11-12 The obvious impossibility of carrying out such a moral program should make it plain that no one can sustain a relationship with God that way. The person who lives in right relationship with God does it by embracing what God arranges for him. Doing things for God is the opposite of entering into what God does for you. Habakkuk had it right: "The person who believes God, is set right by God-and that's the real life." Rule-keeping does not naturally evolve into living by faith, but only perpetuates itself in more and more rule-keeping, a fact observed in Scripture: "The one who does these things [rule-keeping] continues to live by them."

 

13-14 Christ redeemed us from that self-defeating, cursed life by absorbing it completely into himself. Do you remember the Scripture that says, "Cursed is everyone who hangs on a tree"? That is what happened when Jesus was nailed to the cross: He became a curse, and at the same time dissolved the curse. And now, because of that, the air is cleared and we can see that Abraham's blessing is present and available for non-Jews, too. We are all able to receive God's life, his Spirit, in and with us by believing-just the way Abraham received it.

 

15-18 Friends, let me give you an example from everyday affairs of the free life I am talking about. Once a person's will has been ratified, no one else can annul it or add to it. Now, the promises were made to Abraham and to his descendant. You will observe that Scripture, in the careful language of a legal document, does not say "to descendants," referring to everybody in general, but "to your descendant" (the noun, note, is singular), referring to Christ. This is the way I interpret this: A will, earlier ratified by God, is not annulled by an addendum attached 430 years later, thereby negating the promise of the will. No, this addendum, with its instructions and regulations, has nothing to do with the promised inheritance in the will.

 

18-20 What is the point, then, of the law, the attached addendum? It was a thoughtful addition to the original covenant promises made to Abraham. The purpose of the law was to keep a sinful people in the way of salvation until Christ (the descendant) came, inheriting the promises and distributing them to us. Obviously this law was not a firsthand encounter with God. It was arranged by angelic messengers through a middleman, Moses. But if there is a middleman as there was at Sinai, then the people are not dealing directly with God, are they? But the original promise is the direct blessing of God, received by faith.

 

21-22 If such is the case, is the law, then, an anti-promise, a negation of God's will for us? Not at all. Its purpose was to make obvious to everyone that we are, in ourselves, out of right relationship with God, and therefore to show us the futility of devising some religious system for getting by our own efforts what we can only get by waiting in faith for God to complete his promise.
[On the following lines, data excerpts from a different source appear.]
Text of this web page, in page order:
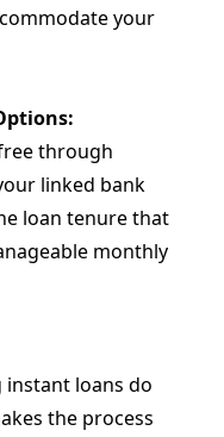
your
through
linked bank
loan tenure that
monthly
loans do
the process

For if any kind of rule-keeping had power to create life in us, we would certainly have gotten it by this time.

 

23-24 Until the time when we were mature enough to respond freely in faith to the living God, we were carefully surrounded and protected by the Mosaic law. The law was like those Greek tutors, with which you are familiar, who escort children to school and protect them from danger or distraction, making sure the children will really get to the place they set out for.

 

25-27 But now you have arrived at your destination: By faith in Christ you are in direct relationship with God. Your baptism in Christ was not just washing you up for a fresh start. It also involved dressing you in an adult faith wardrobe-Christ's life, the fulfillment of God's original promise.